Yes, DL's would be fun but I am pressed for time (have to make it in 5 days) and since this is my very first time in my new RV do not want hilly terraire when I can avoid it!
Thanks for your input! I have my map here and am checking it our now...
Jann


----------



## Texas_Camper (Feb 4, 2007)

Re: HWY 99 in CA...?

I 10 through downtown phoenix was a nightmare when I drove it.  Lot's of construction and heavy traffic.  A friend advised to take the Gila cut-off, and I should have listened.  
The weather in May should be ideal.  I 40 around Flagstaff can have ice and snow in early April, but by staying on I-10, you should be OK.  I-10 is the low altitude route.  We're retired military and stay on military bases whenever possible.  Sorry I can't help much with RV parks.  Except Balmorhea State Park on I-10 is very nice, but it's 550 miles from Houston and that may exceed your first days drive.


----------



## Texas_Camper (Feb 4, 2007)

Re: HWY 99 in CA...?

On second thought and after checking the map, Seattle is 2450 miles from Houston and Balmorhea may be just right for the first night's stop.  ...
Good Sam routing takes you up I-35 to Salina, Ks, then West to Denver.  From Denver North to Cheyenne then West on I-80.  That is more mountainous than I-10 to Calif.


----------



## hertig (Feb 5, 2007)

Re: HWY 99 in CA...?

Time of day/other events is a big factor for going through Phoenix on I10.  I usually am going from Tucson to Flagstaff or vice versa, so don't have any experiance with the western part of the city, but the eastern and central parts aren't bad 2 times out of 3.  That 3rd time is a killer, though   

Check the stats for I8.  I've never been there, but I seem to recall various people claiming things like 'endless desert', 'heat problems' and 'mountainous'.


----------



## DL Rupper (Feb 5, 2007)

Re: HWY 99 in CA...?

Phoenix is not too bad.  Not anything like L.A. traffic.  I would take US 95 from Blythe to Needles, CA and then take the 58 cutoff to 99 up to !-5 just below Sacramento.  It would probably be faster than trying to go through L.A.


----------



## January020102 (Feb 5, 2007)

Re: HWY 99 in CA...?

OK. Is the 58 cutoff a highway?
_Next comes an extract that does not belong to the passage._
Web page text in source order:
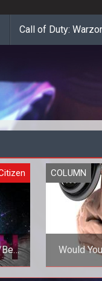
Call of Duty:
COLUMN
Would
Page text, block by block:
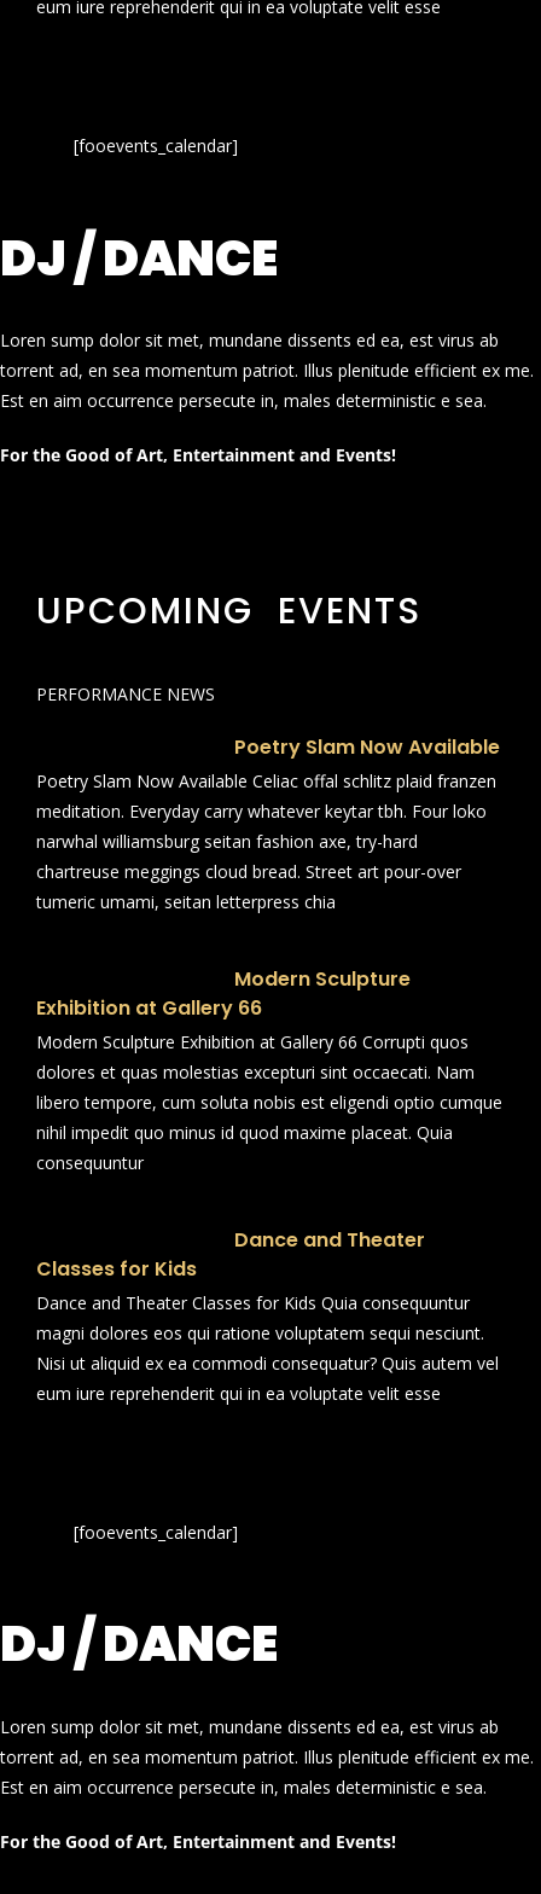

And how does 99 compare with I-5 time-wise? Is it stop and go through little towns?
Thank you all for your help! I get my RV (van conversion)  this week and am sure I'll be back here for a lot more advice!
Jann


----------



## utmtman (Feb 5, 2007)

Re: HWY 99 in CA...?

From Cheyenne west is more down hill than it is up hill.   You will have to hit some nasty mountains thru calif.  And for traffic and scenery I would go via colorado, wyoming, idaho and so on over the arizona and californias any day of the week.


----------